## Aim of the exercise
From the entries below, pull out each line where "kitchen" appears.

[Dataset entries — start]

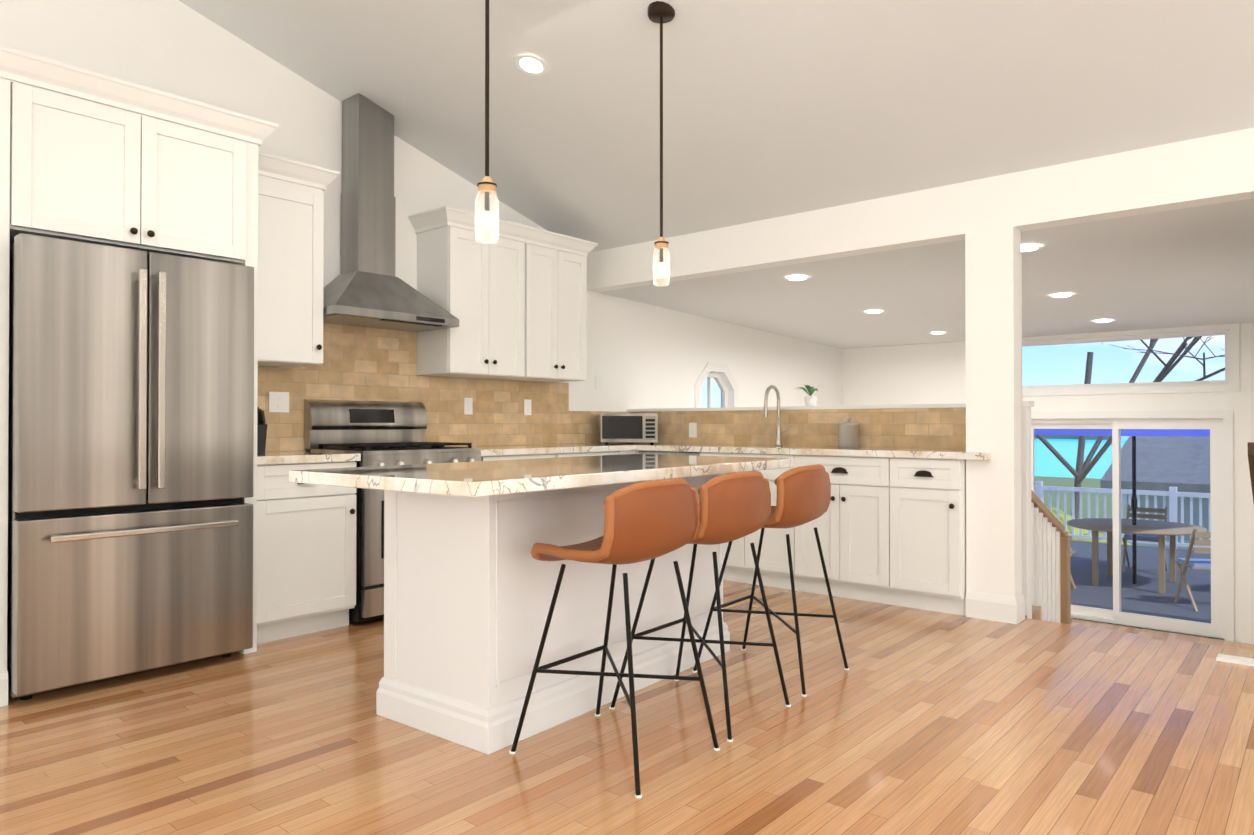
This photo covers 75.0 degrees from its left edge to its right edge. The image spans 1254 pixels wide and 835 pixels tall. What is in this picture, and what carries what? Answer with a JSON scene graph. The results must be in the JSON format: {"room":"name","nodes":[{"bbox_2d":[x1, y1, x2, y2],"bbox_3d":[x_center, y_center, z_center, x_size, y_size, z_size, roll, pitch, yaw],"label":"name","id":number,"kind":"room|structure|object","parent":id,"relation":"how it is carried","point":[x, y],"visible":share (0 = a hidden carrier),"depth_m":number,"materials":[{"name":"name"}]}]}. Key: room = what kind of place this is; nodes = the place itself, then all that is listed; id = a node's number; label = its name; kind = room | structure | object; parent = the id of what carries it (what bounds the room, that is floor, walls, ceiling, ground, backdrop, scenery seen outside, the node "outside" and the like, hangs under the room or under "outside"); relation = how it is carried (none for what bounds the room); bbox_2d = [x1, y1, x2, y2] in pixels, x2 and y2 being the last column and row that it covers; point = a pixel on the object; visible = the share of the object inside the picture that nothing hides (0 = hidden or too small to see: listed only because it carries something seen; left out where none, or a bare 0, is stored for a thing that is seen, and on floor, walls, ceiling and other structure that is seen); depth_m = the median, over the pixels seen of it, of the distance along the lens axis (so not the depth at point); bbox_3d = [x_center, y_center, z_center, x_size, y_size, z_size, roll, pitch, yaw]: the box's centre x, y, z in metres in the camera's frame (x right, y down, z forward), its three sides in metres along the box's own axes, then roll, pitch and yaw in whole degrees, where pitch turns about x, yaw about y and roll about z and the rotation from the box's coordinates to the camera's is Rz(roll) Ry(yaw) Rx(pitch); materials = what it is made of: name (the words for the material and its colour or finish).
{"room":"kitchen","nodes":[
{"label":"kitchen","id":0,"kind":"room"},
{"bbox_2d":[0,0,841,411],"bbox_3d":[-1.773,-0.843,4.920,0.150,6.100,13.550,0,-1,41],"label":"wall","id":1,"kind":"structure","parent":0,"point":[644,356],"depth_m":4.88,"materials":[{"name":"white paint"}]},
{"bbox_2d":[258,151,339,366],"bbox_3d":[-1.893,-0.814,4.359,0.394,1.054,0.562,0,-1,41],"label":"upper cabinet","id":2,"kind":"object","parent":1,"relation":"attached to","point":[290,252],"visible":0.69,"depth_m":4.29,"materials":[{"name":"white wood"}]},
{"bbox_2d":[323,93,458,331],"bbox_3d":[-1.456,-1.224,4.815,0.442,1.352,0.820,0,-1,41],"label":"range hood","id":3,"kind":"object","parent":1,"relation":"attached to","point":[366,288],"visible":0.9,"depth_m":4.80,"materials":[{"name":"silver metal"}]},
{"bbox_2d":[257,323,627,451],"bbox_3d":[-1.105,-0.195,5.565,0.012,0.786,3.431,0,-1,41],"label":"backsplash","id":4,"kind":"structure","parent":1,"relation":"attached to","point":[367,364],"depth_m":5.25,"materials":[{"name":"tile"}]},
{"bbox_2d":[269,392,288,412],"bbox_3d":[-1.947,-0.086,4.569,0.006,0.115,0.115,0,-1,41],"label":"electrical outlet plate","id":5,"kind":"object","parent":4,"relation":"attached to","point":[279,402],"depth_m":4.57,"materials":[{"name":"white plastic"}]},
{"bbox_2d":[464,398,472,414],"bbox_3d":[-1.083,-0.078,5.574,0.006,0.115,0.070,0,-1,41],"label":"electrical outlet plate","id":6,"kind":"object","parent":4,"relation":"attached to","point":[468,402],"depth_m":5.57,"materials":[{"name":"white plastic"}]},
{"bbox_2d":[524,399,530,414],"bbox_3d":[-0.727,-0.074,5.987,0.006,0.115,0.070,0,-1,41],"label":"electrical outlet plate","id":7,"kind":"object","parent":4,"relation":"attached to","point":[527,403],"depth_m":5.98,"materials":[{"name":"white plastic"}]},
{"bbox_2d":[595,376,601,390],"bbox_3d":[-0.230,-0.276,6.589,0.005,0.116,0.070,0,-1,41],"label":"electrical outlet plate","id":8,"kind":"object","parent":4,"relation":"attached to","point":[598,379],"depth_m":6.59,"materials":[{"name":"white plastic"}]},
{"bbox_2d":[412,206,535,380],"bbox_3d":[-0.999,-0.782,5.432,0.347,1.016,0.700,0,-1,41],"label":"upper cabinet","id":9,"kind":"object","parent":1,"relation":"attached to","point":[513,299],"depth_m":5.25,"materials":[{"name":"white wood"}]},
{"bbox_2d":[532,228,591,381],"bbox_3d":[-0.644,-0.779,5.846,0.347,1.016,0.673,0,-1,41],"label":"upper cabinet","id":10,"kind":"object","parent":1,"relation":"attached to","point":[561,260],"depth_m":5.79,"materials":[{"name":"white wood"}]},
{"bbox_2d":[694,362,738,407],"bbox_3d":[0.831,-0.159,7.892,0.114,0.725,0.725,0,-1,41],"label":"window","id":11,"kind":"structure","parent":1,"relation":"in","point":[710,371],"depth_m":7.92,"materials":[{"name":"white wood"}]},
{"bbox_2d":[0,580,1253,834],"bbox_3d":[0.121,1.198,0.550,8.700,0.250,9.420,0,-1,41],"label":"floor","id":12,"kind":"structure","parent":0,"point":[916,722],"depth_m":2.70,"materials":[{"name":"brown wood"}]},
{"bbox_2d":[7,233,253,699],"bbox_3d":[-2.242,0.204,3.604,0.785,1.785,0.881,0,-1,41],"label":"fridge","id":13,"kind":"object","parent":12,"relation":"on","point":[130,453],"visible":1,"depth_m":3.32,"materials":[{"name":"silver metal"}]},
{"bbox_2d":[0,45,278,706],"bbox_3d":[-2.288,-0.145,3.650,0.713,2.488,1.145,0,-1,41],"label":"enclosure","id":14,"kind":"object","parent":12,"relation":"on","point":[87,156],"visible":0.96,"depth_m":3.38,"materials":[{"name":"white wood"}]},
{"bbox_2d":[257,461,356,643],"bbox_3d":[-1.810,0.665,4.264,0.627,0.874,0.545,0,-1,41],"label":"base cabinet","id":15,"kind":"object","parent":12,"relation":"on","point":[306,558],"visible":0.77,"depth_m":4.08,"materials":[{"name":"white wood"}]},
{"bbox_2d":[257,451,360,464],"bbox_3d":[-1.810,0.208,4.272,0.622,0.040,0.555,0,-1,41],"label":"countertop","id":16,"kind":"structure","parent":15,"relation":"on","point":[283,457],"depth_m":4.11,"materials":[{"name":"stone"}]},
{"bbox_2d":[257,407,266,452],"bbox_3d":[-1.976,0.067,4.322,0.154,0.244,0.080,0,-1,41],"label":"knife block","id":17,"kind":"object","parent":16,"relation":"on","point":[261,433],"visible":0.42,"depth_m":4.30,"materials":[{"name":"grey"}]},
{"bbox_2d":[304,399,480,622],"bbox_3d":[-1.339,0.490,4.751,0.678,1.192,0.780,0,-1,41],"label":"range","id":18,"kind":"object","parent":12,"relation":"on","point":[381,433],"visible":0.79,"depth_m":4.65,"materials":[{"name":"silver metal"}]},
{"bbox_2d":[481,453,568,460],"bbox_3d":[-0.872,0.674,5.379,0.597,0.874,0.688,0,-1,41],"label":"base cabinet","id":19,"kind":"object","parent":12,"relation":"on","point":[507,457],"depth_m":5.18,"materials":[{"name":"white"}]},
{"bbox_2d":[472,442,636,455],"bbox_3d":[-0.642,0.219,5.628,0.626,0.040,1.445,0,-1,41],"label":"countertop","id":20,"kind":"structure","parent":19,"relation":"on","point":[624,446],"depth_m":5.50,"materials":[{"name":"stone"}]},
{"bbox_2d":[376,474,729,754],"bbox_3d":[-0.219,0.658,3.424,0.678,0.874,1.553,0,-1,41],"label":"kitchen island","id":21,"kind":"object","parent":12,"relation":"on","point":[469,585],"visible":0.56,"depth_m":2.88,"materials":[{"name":"white paint"}]},
{"bbox_2d":[288,454,794,496],"bbox_3d":[-0.186,0.200,3.188,1.008,0.040,1.945,0,-1,41],"label":"island countertop","id":22,"kind":"structure","parent":21,"relation":"on","point":[481,478],"depth_m":2.67,"materials":[{"name":"stone"}]},
{"bbox_2d":[569,451,620,456],"bbox_3d":[-0.509,0.677,5.801,0.597,0.874,0.708,0,-1,41],"label":"base cabinet","id":23,"kind":"object","parent":12,"relation":"on","point":[610,452],"depth_m":5.68,"materials":[{"name":"white"}]},
{"bbox_2d":[509,478,719,797],"bbox_3d":[-0.033,0.642,2.676,0.554,0.898,0.496,0,-1,41],"label":"stool","id":24,"kind":"object","parent":12,"relation":"on","point":[647,520],"visible":1,"depth_m":2.54,"materials":[{"name":"brown leather"}]},
{"bbox_2d":[609,471,790,741],"bbox_3d":[0.282,0.645,3.088,0.554,0.898,0.496,0,-1,41],"label":"stool","id":25,"kind":"object","parent":12,"relation":"on","point":[735,506],"visible":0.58,"depth_m":2.94,"materials":[{"name":"brown leather"}]},
{"bbox_2d":[692,464,848,696],"bbox_3d":[0.629,0.649,3.545,0.557,0.898,0.497,0,-1,41],"label":"stool","id":26,"kind":"object","parent":12,"relation":"on","point":[803,495],"visible":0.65,"depth_m":3.40,"materials":[{"name":"brown leather"}]},
{"bbox_2d":[636,450,965,615],"bbox_3d":[1.139,0.675,5.468,2.329,0.874,0.637,0,-1,41],"label":"base cabinet","id":27,"kind":"object","parent":12,"relation":"on","point":[891,531],"visible":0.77,"depth_m":4.82,"materials":[{"name":"white wood"}]},
{"bbox_2d":[638,451,700,455],"bbox_3d":[0.461,0.630,6.022,0.547,0.764,0.642,0,-1,41],"label":"dishwasher","id":28,"kind":"object","parent":27,"relation":"in","point":[670,453],"visible":0.12,"depth_m":5.82,"materials":[{"name":"silver metal"}]},
{"bbox_2d":[637,443,989,459],"bbox_3d":[0.966,0.219,5.623,3.067,0.040,0.632,0,-1,41],"label":"countertop","id":29,"kind":"structure","parent":27,"relation":"on","point":[929,453],"depth_m":5.13,"materials":[{"name":"stone"}]},
{"bbox_2d":[601,414,657,443],"bbox_3d":[0.018,0.088,6.442,0.440,0.235,0.274,0,0,1],"label":"microwave","id":30,"kind":"object","parent":29,"relation":"on","point":[629,427],"visible":1,"depth_m":6.31,"materials":[{"name":"silver metal"}]},
{"bbox_2d":[763,385,791,445],"bbox_3d":[1.050,-0.014,5.706,0.131,0.428,0.222,0,-1,41],"label":"faucet","id":31,"kind":"object","parent":29,"relation":"on","point":[778,442],"visible":1,"depth_m":5.77,"materials":[{"name":"silver metal"}]},
{"bbox_2d":[838,418,858,446],"bbox_3d":[1.472,0.099,5.426,0.136,0.197,0.136,0,-1,41],"label":"canister","id":32,"kind":"object","parent":29,"relation":"on","point":[848,433],"visible":1,"depth_m":5.37,"materials":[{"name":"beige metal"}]},
{"bbox_2d":[1216,653,1253,665],"bbox_3d":[2.755,1.090,3.667,0.170,0.014,0.100,0,-1,41],"label":"floor vent","id":33,"kind":"object","parent":12,"relation":"in","point":[1235,659],"visible":1,"depth_m":3.66,"materials":[{"name":"white metal"}]},
{"bbox_2d":[179,0,1253,252],"bbox_3d":[-0.021,-2.038,0.411,8.700,1.434,8.985,0,-1,41],"label":"ceiling","id":34,"kind":"structure","parent":0,"point":[775,108],"depth_m":4.11,"materials":[{"name":"white paint"}]},
{"bbox_2d":[475,0,498,243],"bbox_3d":[-0.466,-1.369,2.725,0.124,1.568,0.124,0,-1,41],"label":"pendant light","id":35,"kind":"object","parent":34,"relation":"hanging from","point":[486,185],"visible":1,"depth_m":2.72,"materials":[{"name":"black metal"}]},
{"bbox_2d":[515,55,546,75],"bbox_3d":[-0.492,-1.811,4.200,0.168,0.045,0.162,0,-1,32],"label":"recessed light","id":36,"kind":"object","parent":34,"relation":"in","point":[531,65],"depth_m":4.20,"materials":[{"name":"white"}]},
{"bbox_2d":[648,1,674,284],"bbox_3d":[0.154,-1.216,3.654,0.124,1.251,0.124,0,-1,41],"label":"pendant light","id":37,"kind":"object","parent":34,"relation":"hanging from","point":[660,12],"visible":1,"depth_m":3.65,"materials":[{"name":"clear glass"}]},
{"bbox_2d":[587,128,1253,291],"bbox_3d":[2.950,-1.237,3.742,8.550,0.410,0.150,0,-1,41],"label":"beam","id":38,"kind":"structure","parent":0,"point":[1211,169],"depth_m":4.56,"materials":[{"name":"white paint"}]},
{"bbox_2d":[598,198,1253,348],"bbox_3d":[4.414,-1.013,5.557,8.700,0.310,4.515,0,-1,41],"label":"ceiling","id":39,"kind":"structure","parent":0,"point":[1188,267],"depth_m":6.07,"materials":[{"name":"white paint"}]},
{"bbox_2d":[785,277,808,280],"bbox_3d":[1.215,-0.987,5.826,0.168,0.002,0.168,0,-1,32],"label":"recessed light","id":40,"kind":"object","parent":39,"relation":"in","point":[792,278],"depth_m":5.84,"materials":[{"name":"white"}]},
{"bbox_2d":[865,311,883,313],"bbox_3d":[2.171,-0.921,7.166,0.168,0.002,0.168,0,-1,32],"label":"recessed light","id":41,"kind":"object","parent":39,"relation":"in","point":[873,312],"depth_m":7.16,"materials":[{"name":"white"}]},
{"bbox_2d":[1021,246,1042,251],"bbox_3d":[2.367,-0.995,4.835,0.168,0.002,0.168,0,-1,32],"label":"recessed light","id":42,"kind":"object","parent":39,"relation":"in","point":[1030,248],"depth_m":4.81,"materials":[{"name":"white"}]},
{"bbox_2d":[1050,295,1074,297],"bbox_3d":[3.326,-0.926,6.239,0.168,0.002,0.168,0,-1,32],"label":"recessed light","id":43,"kind":"object","parent":39,"relation":"in","point":[1056,296],"depth_m":6.25,"materials":[{"name":"white"}]},
{"bbox_2d":[1093,320,1112,322],"bbox_3d":[4.304,-0.866,7.376,0.168,0.002,0.168,0,-1,32],"label":"recessed light","id":44,"kind":"object","parent":39,"relation":"in","point":[1107,320],"depth_m":7.37,"materials":[{"name":"white"}]},
{"bbox_2d":[965,227,1021,596],"bbox_3d":[2.206,0.591,4.721,0.251,3.230,0.685,0,-1,41],"label":"column","id":45,"kind":"structure","parent":0,"point":[993,290],"depth_m":4.46,"materials":[{"name":"white paint"}]},
{"bbox_2d":[965,591,1024,623],"bbox_3d":[4.020,1.020,2.793,5.512,0.140,0.166,0,-1,41],"label":"baseboard","id":46,"kind":"structure","parent":45,"relation":"attached to","point":[999,608],"depth_m":4.43,"materials":[{"name":"white wood"}]},
{"bbox_2d":[842,323,1253,643],"bbox_3d":[4.280,0.636,8.539,4.590,3.200,0.150,0,-1,41],"label":"wall","id":47,"kind":"structure","parent":0,"point":[932,373],"depth_m":8.12,"materials":[{"name":"white paint"}]},
{"bbox_2d":[1022,323,1239,395],"bbox_3d":[4.812,-0.548,8.055,1.980,0.640,0.125,0,-1,41],"label":"window","id":48,"kind":"structure","parent":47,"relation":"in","point":[1230,382],"depth_m":7.84,"materials":[{"name":"white"}]},
{"bbox_2d":[1031,410,1233,641],"bbox_3d":[4.822,0.985,8.047,1.870,2.094,0.145,0,-1,41],"label":"sliding door","id":49,"kind":"structure","parent":47,"relation":"in","point":[1218,424],"depth_m":7.69,"materials":[{"name":"white"}]},
{"bbox_2d":[1071,618,1253,650],"bbox_3d":[2.845,2.123,6.860,4.590,0.200,4.550,0,-1,41],"label":"floor","id":50,"kind":"structure","parent":0,"point":[1168,635],"depth_m":7.63,"materials":[{"name":"brown wood"}]},
{"bbox_2d":[1025,618,1253,651],"bbox_3d":[2.922,1.555,4.545,1.142,0.899,1.075,0,-1,41],"label":"stairs","id":51,"kind":"structure","parent":50,"relation":"on","point":[1143,635],"depth_m":4.13,"materials":[{"name":"brown wood"}]},
{"bbox_2d":[1021,401,1071,624],"bbox_3d":[2.541,1.035,4.996,0.142,2.244,1.196,0,-1,41],"label":"stair railing","id":52,"kind":"object","parent":51,"relation":"on","point":[1046,574],"visible":0.42,"depth_m":5.00,"materials":[{"name":"white wood"}]},
{"bbox_3d":[1.172,1.080,5.960,2.938,2.270,0.150,0,-1,41],"label":"wall","id":53,"kind":"structure","parent":0,"visible":0},
{"bbox_2d":[627,403,965,411],"bbox_3d":[1.175,-0.067,5.973,2.934,0.025,0.200,0,-1,41],"label":"trim","id":54,"kind":"structure","parent":53,"relation":"on","point":[817,407],"depth_m":5.74,"materials":[{"name":"white"}]},
{"bbox_2d":[796,384,817,405],"bbox_3d":[1.301,-0.160,5.883,0.246,0.159,0.269,0,-1,41],"label":"potted plant","id":55,"kind":"object","parent":54,"relation":"on","point":[810,400],"visible":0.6,"depth_m":5.83,"materials":[{"name":"white"}]},
{"bbox_2d":[628,408,965,448],"bbox_3d":[1.123,0.073,5.902,2.923,0.256,0.011,0,-1,41],"label":"backsplash","id":56,"kind":"structure","parent":53,"relation":"attached to","point":[919,427],"depth_m":5.71,"materials":[{"name":"tile"}]},
{"bbox_2d":[689,423,696,437],"bbox_3d":[0.517,0.099,6.410,0.070,0.116,0.005,0,-1,41],"label":"electrical outlet plate","id":57,"kind":"object","parent":56,"relation":"attached to","point":[692,426],"depth_m":6.40,"materials":[{"name":"white plastic"}]},
{"bbox_3d":[4.490,0.596,5.380,0.150,3.230,4.365,0,-1,41],"label":"wall","id":58,"kind":"structure","parent":0,"visible":0},
{"bbox_2d":[1248,442,1253,502],"bbox_3d":[3.423,0.578,4.343,0.114,0.910,1.230,0,-1,41],"label":"wall","id":59,"kind":"structure","parent":58,"relation":"attached to","point":[1251,455],"depth_m":3.95,"materials":[{"name":"brown wood"}]},
{"label":"outside","id":60,"kind":"structure","parent":0,"visible":0},
{"bbox_2d":[1034,476,1111,533],"bbox_3d":[34.596,5.631,55.376,140.000,5.750,110.440,0,-1,41],"label":"ground","id":61,"kind":"structure","parent":60,"point":[1058,481],"depth_m":78.46,"materials":[{"name":"green plant"}]},
{"bbox_2d":[1036,336,1224,544],"bbox_3d":[7.564,-1.800,14.139,16.337,15.978,15.672,0,-1,41],"label":"vegetation","id":62,"kind":"object","parent":61,"relation":"on","point":[1081,474],"depth_m":15.41,"materials":[{"name":"brown plant"}]},
{"bbox_2d":[1100,436,1209,549],"bbox_3d":[16.540,3.634,16.469,10.600,7.130,9.000,0,-1,41],"label":"house","id":63,"kind":"structure","parent":61,"relation":"on","point":[1189,469],"depth_m":16.45,"materials":[{"name":"grey"}]},
{"bbox_2d":[1034,481,1210,622],"bbox_3d":[6.743,1.704,10.772,8.100,1.200,6.540,0,-1,41],"label":"deck","id":64,"kind":"object","parent":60,"point":[1156,605],"depth_m":11.09,"materials":[{"name":"grey"}]},
{"bbox_2d":[1034,429,1210,610],"bbox_3d":[6.109,0.922,10.301,3.538,2.350,3.491,0,-1,41],"label":"patio furniture","id":65,"kind":"object","parent":64,"relation":"on","point":[1128,527],"depth_m":10.01,"materials":[{"name":"beige wood"}]},
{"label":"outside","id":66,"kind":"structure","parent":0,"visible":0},
{"bbox_2d":[1034,439,1126,478],"bbox_3d":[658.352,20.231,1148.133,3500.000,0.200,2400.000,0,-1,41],"label":"water","id":67,"kind":"structure","parent":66,"point":[1057,468],"depth_m":261.51,"materials":[{"name":"teal liquid"}]},
{"bbox_2d":[1034,435,1128,439],"bbox_3d":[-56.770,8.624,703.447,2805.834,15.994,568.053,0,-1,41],"label":"shore","id":68,"kind":"structure","parent":67,"relation":"on","point":[1075,437],"depth_m":602.07,"materials":[{"name":"white"}]}
]}

[Dataset entries — finish]

## Answer to this task
{"room":"kitchen","nodes":[
{"label":"kitchen","id":0,"kind":"room"},
{"bbox_2d":[376,474,729,754],"bbox_3d":[-0.219,0.658,3.424,0.678,0.874,1.553,0,-1,41],"label":"kitchen island","id":21,"kind":"object","parent":12,"relation":"on","point":[469,585],"visible":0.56,"depth_m":2.88,"materials":[{"name":"white paint"}]},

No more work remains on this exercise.